Task goal:
Nothing but the lines from the one with "dc.publisher (23, 45, 109, 65)" through the last line of the data should be restated, each word for word.

Data supplied:
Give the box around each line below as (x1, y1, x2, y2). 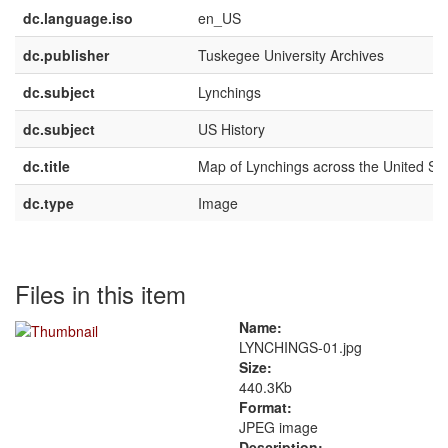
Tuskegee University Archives (198, 45, 384, 65)
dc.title (23, 156, 70, 176)
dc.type (23, 193, 74, 213)
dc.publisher (23, 45, 109, 65)
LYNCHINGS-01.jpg (239, 337, 362, 357)
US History (198, 119, 265, 139)
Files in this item (15, 276, 186, 311)
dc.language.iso (23, 8, 133, 28)

Result:
dc.publisher (23, 45, 109, 65)
LYNCHINGS-01.jpg (239, 337, 362, 357)
US History (198, 119, 265, 139)
Files in this item (15, 276, 186, 311)
dc.language.iso (23, 8, 133, 28)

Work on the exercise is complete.